> Exercise
Filter the data below for the string "algorithms" and copy each matching line.

> Data supplied
--- START ---

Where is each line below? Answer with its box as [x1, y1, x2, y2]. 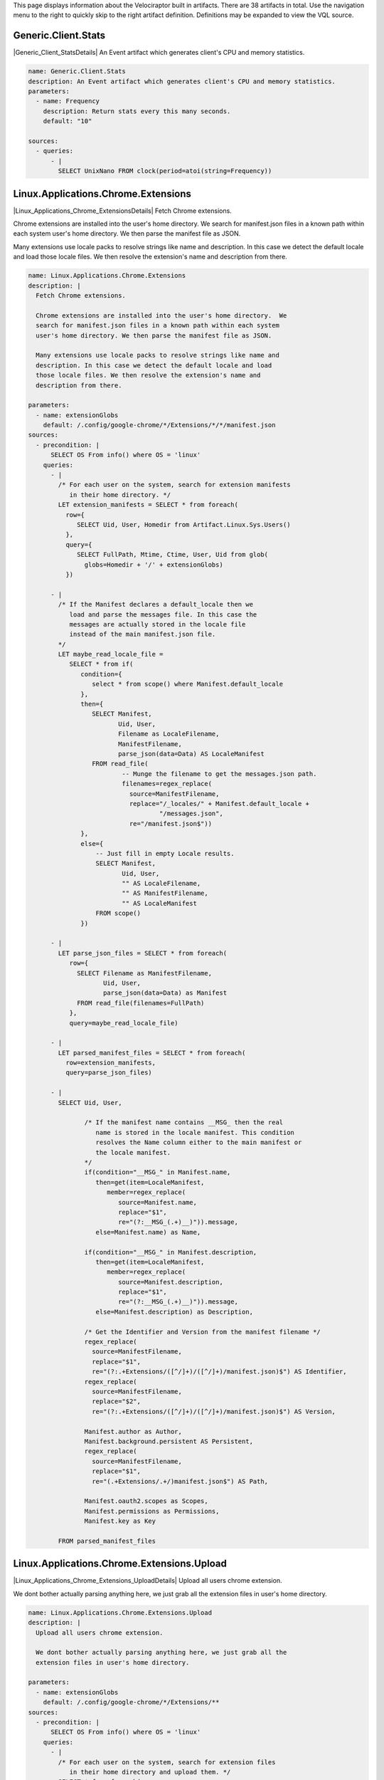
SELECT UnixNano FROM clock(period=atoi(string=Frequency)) [58, 167, 272, 175]
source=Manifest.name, [117, 1198, 197, 1206]
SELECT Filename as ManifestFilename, [77, 969, 213, 977]
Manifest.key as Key [84, 1517, 156, 1525]
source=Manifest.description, [117, 1278, 223, 1286]
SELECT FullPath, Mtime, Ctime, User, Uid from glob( [77, 550, 269, 559]
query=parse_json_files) [65, 1069, 152, 1077]
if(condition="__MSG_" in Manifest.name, [84, 1168, 231, 1176]
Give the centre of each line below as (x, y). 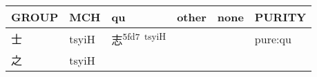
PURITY (280, 17)
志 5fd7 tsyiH (139, 39)
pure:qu (273, 38)
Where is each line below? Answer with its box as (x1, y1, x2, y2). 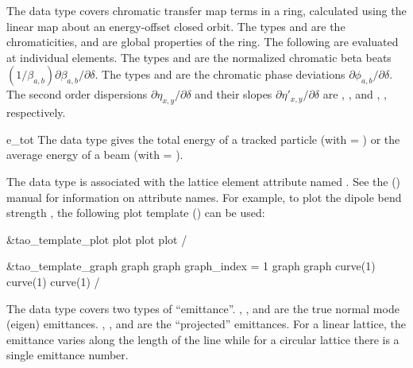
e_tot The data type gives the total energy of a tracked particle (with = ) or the (6, 130, 400, 147)
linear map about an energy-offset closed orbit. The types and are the (6, 17, 345, 34)
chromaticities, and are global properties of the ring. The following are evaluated (6, 33, 399, 50)
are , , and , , (322, 86, 387, 103)
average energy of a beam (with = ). (6, 146, 183, 163)
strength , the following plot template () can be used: (6, 204, 265, 221)
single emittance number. (6, 347, 129, 363)
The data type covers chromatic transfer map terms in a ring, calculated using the (6, 2, 407, 18)
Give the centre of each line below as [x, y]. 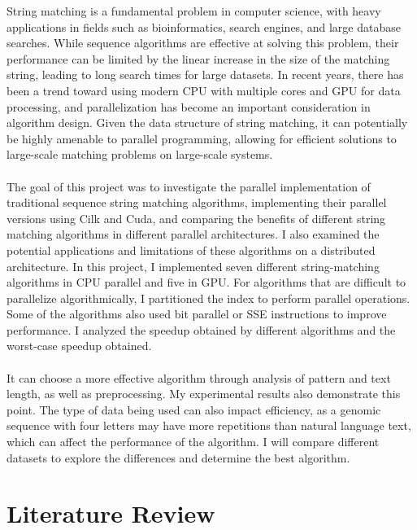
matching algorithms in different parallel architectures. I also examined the [193, 234]
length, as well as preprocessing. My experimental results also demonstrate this [204, 394]
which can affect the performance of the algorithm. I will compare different [193, 442]
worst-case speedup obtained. [79, 346]
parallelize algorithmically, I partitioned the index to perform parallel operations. [208, 298]
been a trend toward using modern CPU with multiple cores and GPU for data [204, 90]
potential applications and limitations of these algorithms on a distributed [191, 250]
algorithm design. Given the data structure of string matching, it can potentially [207, 123]
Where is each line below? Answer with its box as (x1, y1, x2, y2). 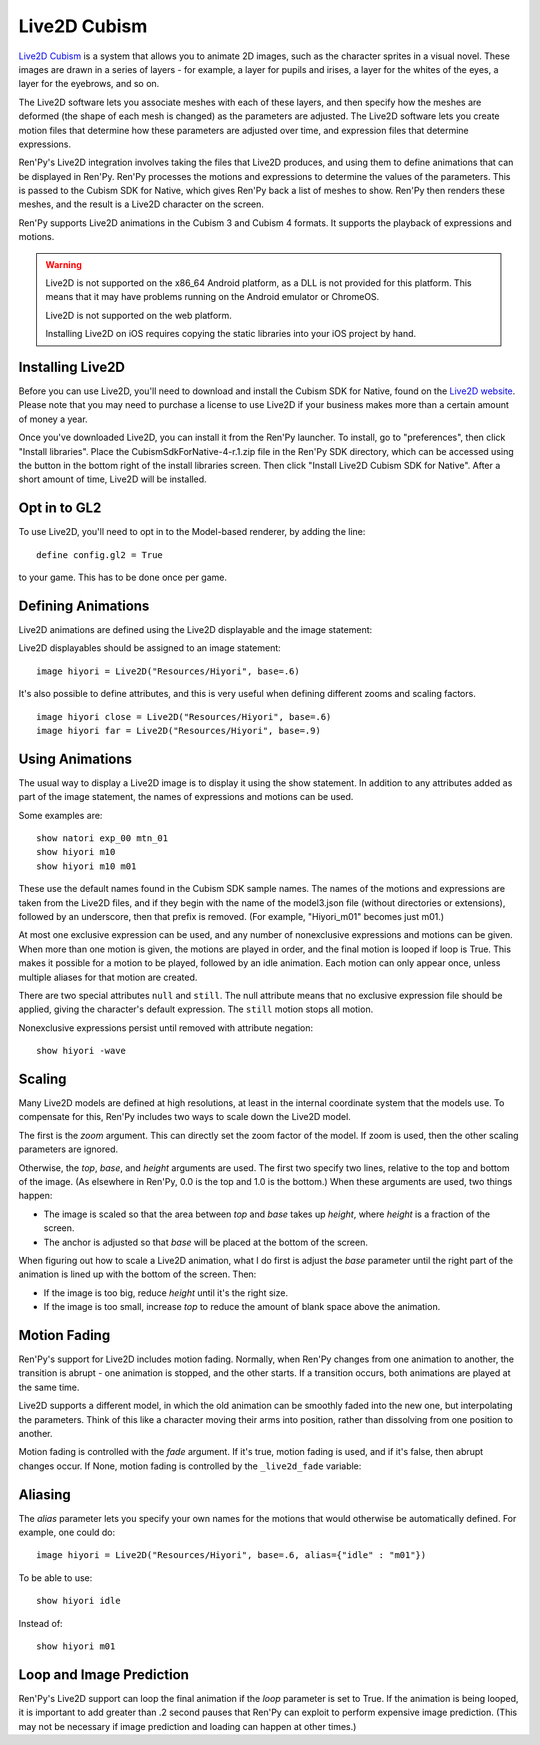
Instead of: (18, 1617, 64, 1629)
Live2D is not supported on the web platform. (45, 309, 232, 321)
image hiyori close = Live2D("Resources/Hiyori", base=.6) (36, 711, 332, 722)
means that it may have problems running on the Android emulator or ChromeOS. (45, 291, 380, 303)
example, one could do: (18, 1526, 116, 1539)
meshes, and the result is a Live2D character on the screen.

--- END ---

> Problem solution
matching algorithms in different parallel architectures. I also examined the [193, 234]
potential applications and limitations of these algorithms on a distributed [191, 250]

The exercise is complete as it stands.